Streetwise Professor

December 29, 2009

Burn the Village to Save It

Filed under: Derivatives,Economics,Exchanges,Financial crisis,Politics — The Professor @ 3:24 pm

The mouse-cat-dog-elephant-mouse dialectic is starting to dawn on a select few, especially in Europe.  Jeremy Grant of the FT reports that the new head of the London Stock Exchange, Xavier Rolet, has issued a pretty clear warning:

Clearing houses in Europe should be regulated by central banks to guard against the risk of a catastrophic failure by one of them, the  London Stock Exchange’schief executive said.

Xavier Rolet, a former  Lehman Brothers and  Goldman Sachs banker, said that it was “very dangerous” for clearing houses’ capital bases and risk models to differ from country to country.

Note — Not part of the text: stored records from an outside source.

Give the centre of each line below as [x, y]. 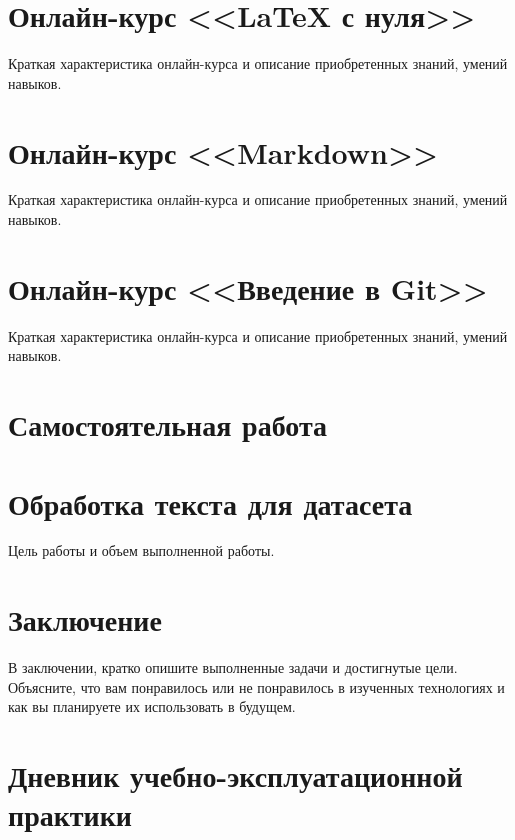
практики [70, 814]
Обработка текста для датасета [210, 502]
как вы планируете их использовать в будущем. [152, 706]
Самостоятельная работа [167, 424]
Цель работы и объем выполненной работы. [141, 550]
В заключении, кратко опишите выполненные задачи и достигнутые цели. [233, 667]
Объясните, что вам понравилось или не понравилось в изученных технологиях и [256, 686]
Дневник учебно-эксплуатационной [235, 775]
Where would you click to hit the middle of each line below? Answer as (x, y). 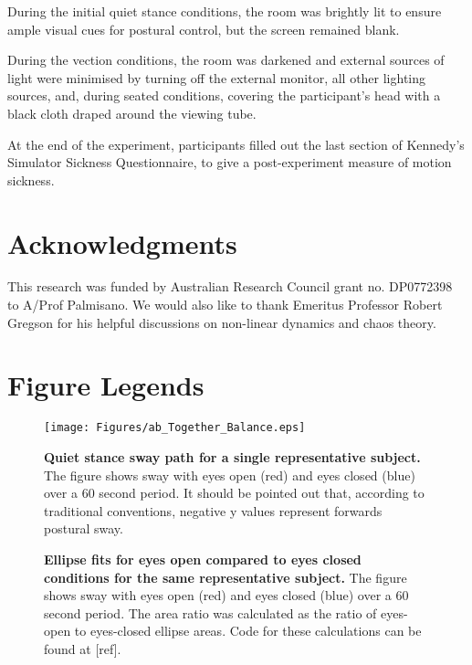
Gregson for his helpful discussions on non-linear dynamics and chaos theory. (222, 322)
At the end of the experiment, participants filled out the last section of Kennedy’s (236, 144)
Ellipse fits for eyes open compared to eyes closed (203, 559)
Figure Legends (106, 385)
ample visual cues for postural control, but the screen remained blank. (204, 29)
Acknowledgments (122, 243)
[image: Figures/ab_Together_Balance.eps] (175, 428)
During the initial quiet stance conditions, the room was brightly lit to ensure (225, 11)
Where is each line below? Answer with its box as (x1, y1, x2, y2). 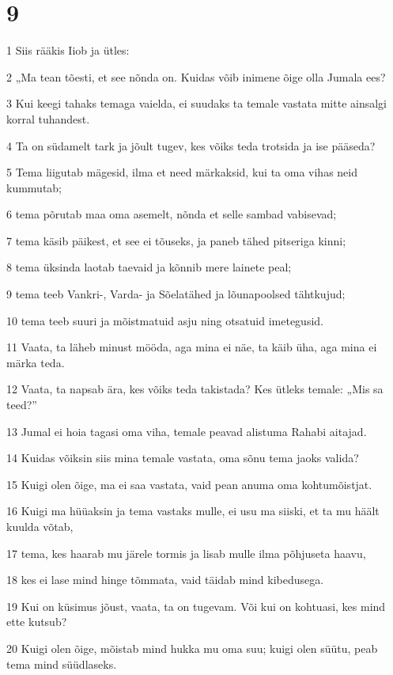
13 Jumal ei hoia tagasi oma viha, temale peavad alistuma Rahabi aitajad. (6, 423, 367, 439)
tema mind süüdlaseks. (6, 655, 117, 672)
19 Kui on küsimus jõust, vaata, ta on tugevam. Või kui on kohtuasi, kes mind (6, 597, 386, 614)
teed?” (6, 396, 37, 413)
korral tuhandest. (6, 110, 90, 127)
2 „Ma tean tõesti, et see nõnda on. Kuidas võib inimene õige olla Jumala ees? (6, 68, 386, 85)
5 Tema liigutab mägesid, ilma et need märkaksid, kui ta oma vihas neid (6, 164, 357, 180)
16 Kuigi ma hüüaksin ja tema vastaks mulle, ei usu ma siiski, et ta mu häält (6, 502, 380, 519)
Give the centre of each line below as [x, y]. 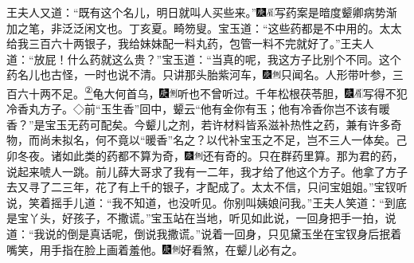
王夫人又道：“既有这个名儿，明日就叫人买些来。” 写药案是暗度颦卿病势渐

His comments come amid growing concerns that the insistence by policymakers that more financial instruments – such as over-the-counter derivatives – should be processed through clearing houses could overwhelm a clearer and spark a new crisis. [Emphasis added.]

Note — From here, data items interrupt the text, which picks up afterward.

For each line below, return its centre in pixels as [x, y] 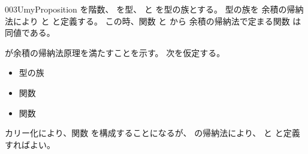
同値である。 [30, 33]
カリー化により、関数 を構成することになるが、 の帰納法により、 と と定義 [153, 133]
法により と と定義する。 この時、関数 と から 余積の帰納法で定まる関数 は [153, 21]
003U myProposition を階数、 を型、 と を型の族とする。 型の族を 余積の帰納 [154, 9]
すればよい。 [30, 144]
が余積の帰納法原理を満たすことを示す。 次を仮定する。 [115, 52]
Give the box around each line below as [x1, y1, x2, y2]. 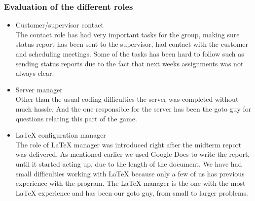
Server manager [15, 84, 63, 94]
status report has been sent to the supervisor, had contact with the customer [15, 39, 249, 49]
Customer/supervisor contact [15, 20, 104, 30]
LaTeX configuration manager [15, 130, 106, 140]
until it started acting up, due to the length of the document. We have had [15, 158, 242, 169]
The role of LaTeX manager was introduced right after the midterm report [15, 139, 242, 149]
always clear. [15, 68, 54, 78]
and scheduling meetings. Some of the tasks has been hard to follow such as [15, 49, 244, 58]
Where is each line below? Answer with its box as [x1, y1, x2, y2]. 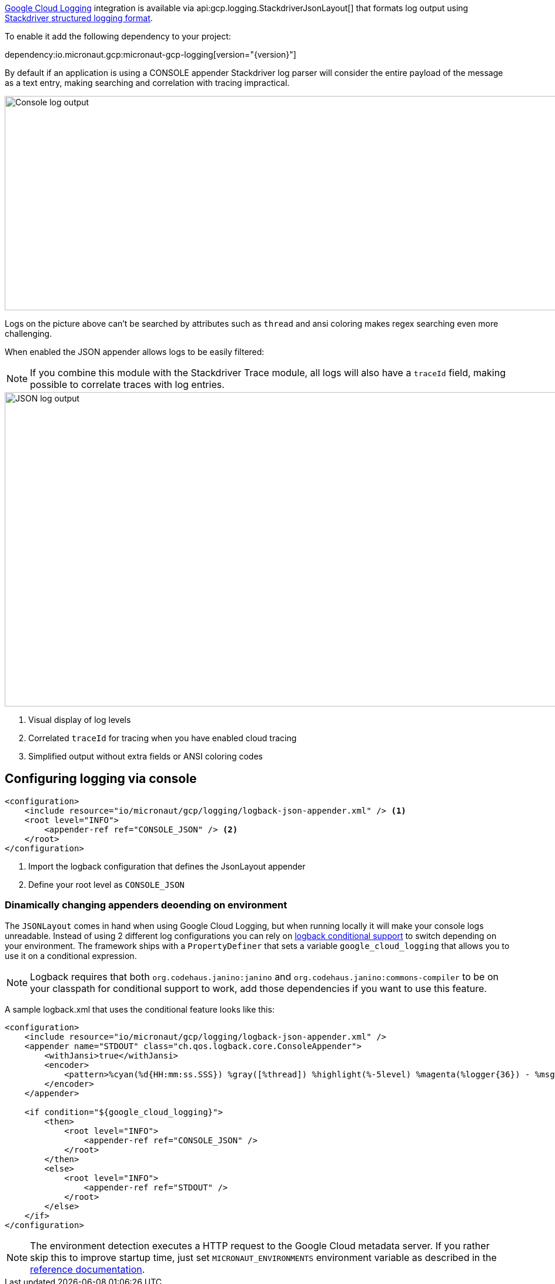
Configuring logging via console [5, 771, 197, 787]
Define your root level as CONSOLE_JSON [28, 879, 185, 890]
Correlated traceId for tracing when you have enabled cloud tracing [28, 733, 297, 743]
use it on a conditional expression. [5, 950, 137, 961]
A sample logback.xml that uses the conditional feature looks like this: [5, 1004, 275, 1014]
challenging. [5, 329, 52, 339]
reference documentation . [30, 1263, 145, 1275]
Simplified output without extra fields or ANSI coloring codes [28, 751, 263, 761]
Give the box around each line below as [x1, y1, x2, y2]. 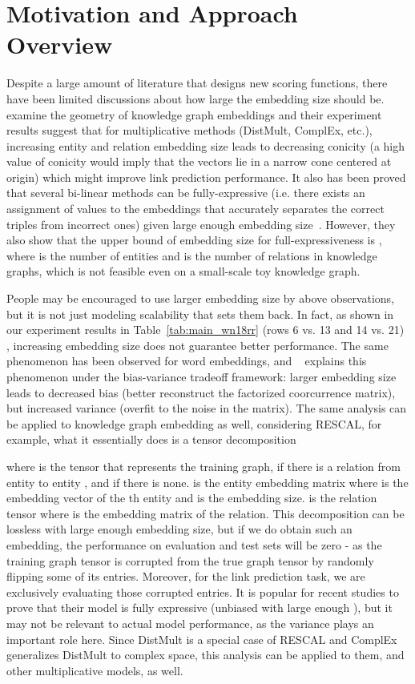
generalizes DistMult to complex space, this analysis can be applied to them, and [6, 646, 405, 663]
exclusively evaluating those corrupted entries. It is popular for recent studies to [6, 583, 399, 600]
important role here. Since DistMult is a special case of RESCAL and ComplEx [6, 630, 397, 647]
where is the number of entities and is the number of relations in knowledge [6, 247, 377, 264]
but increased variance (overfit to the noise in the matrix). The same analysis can [6, 400, 407, 416]
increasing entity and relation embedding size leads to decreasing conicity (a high [6, 137, 405, 154]
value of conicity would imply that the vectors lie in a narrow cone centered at [6, 153, 392, 170]
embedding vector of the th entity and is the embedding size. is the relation [6, 489, 377, 506]
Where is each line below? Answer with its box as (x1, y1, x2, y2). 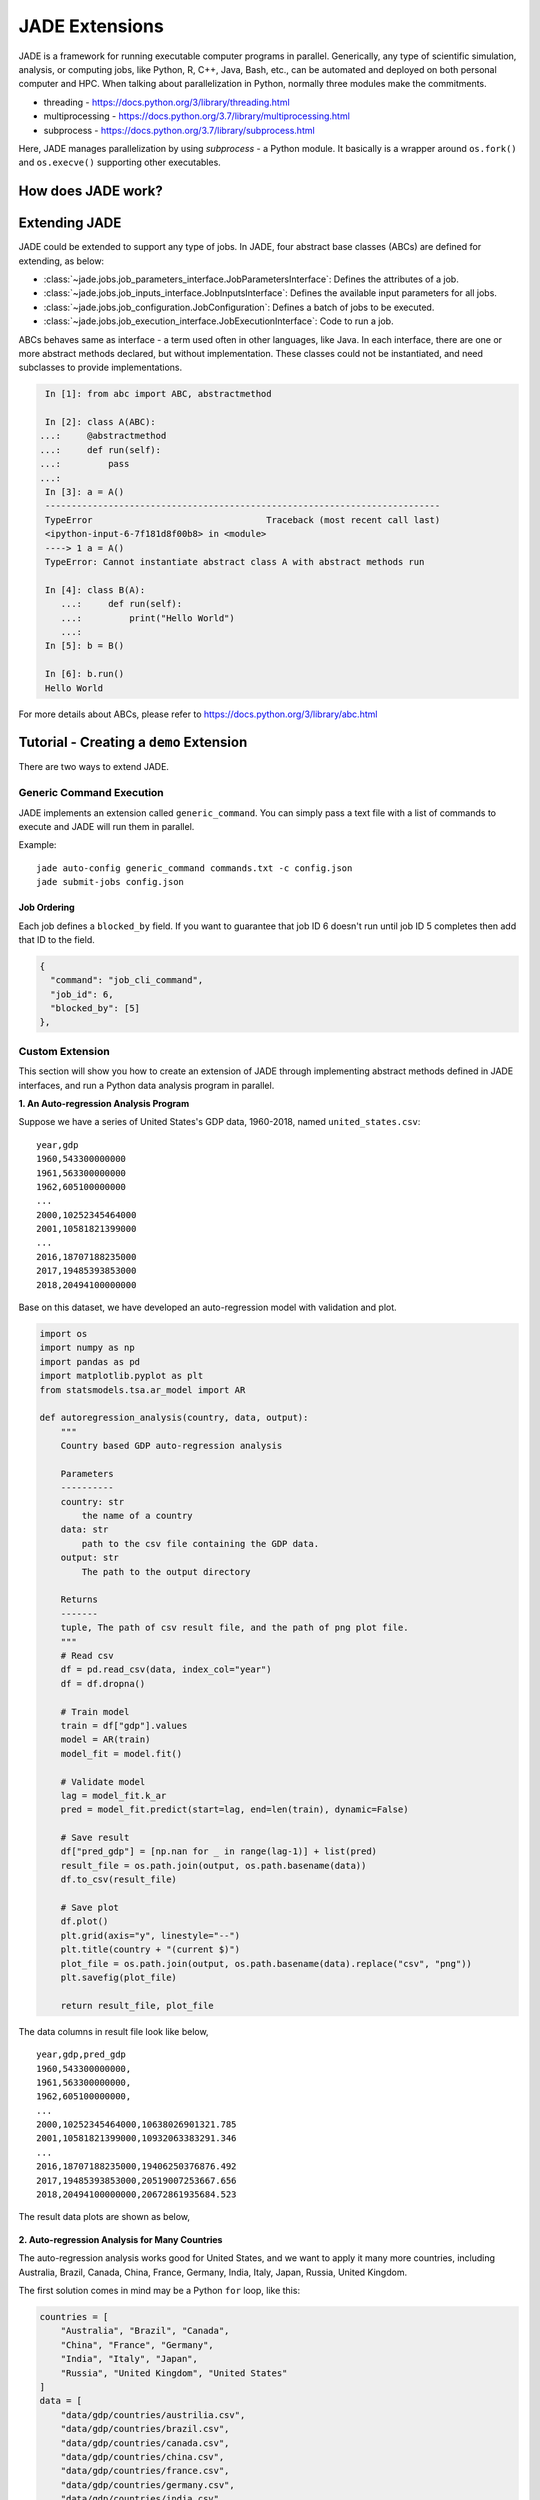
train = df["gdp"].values (60, 1720, 188, 1731)
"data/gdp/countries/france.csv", (60, 2465, 230, 2477)
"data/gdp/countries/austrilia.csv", (60, 2409, 246, 2420)
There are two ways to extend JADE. (18, 761, 170, 773)
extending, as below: (18, 255, 105, 267)
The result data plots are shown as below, (18, 2211, 190, 2223)
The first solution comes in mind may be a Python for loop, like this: (18, 2285, 300, 2296)
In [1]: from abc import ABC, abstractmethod (45, 388, 272, 400)

In honor of the new Holmes movie just released on Christmas: no sh*t, Sherlock.

Some other “duh!” moments:

The Financial Services Authority, which regulates clearing houses in the UK, said last week: “The drive to have a significantly greater proportion of OTC derivatives markets centrally cleared will further increase the systemic importance of [clearing houses].”

Mr Rolet said it was possible that a clearing house could be overwhelmed if in the case of a default the clearing house members were unable to cover the margin calls that the clearer would make to cover the losses.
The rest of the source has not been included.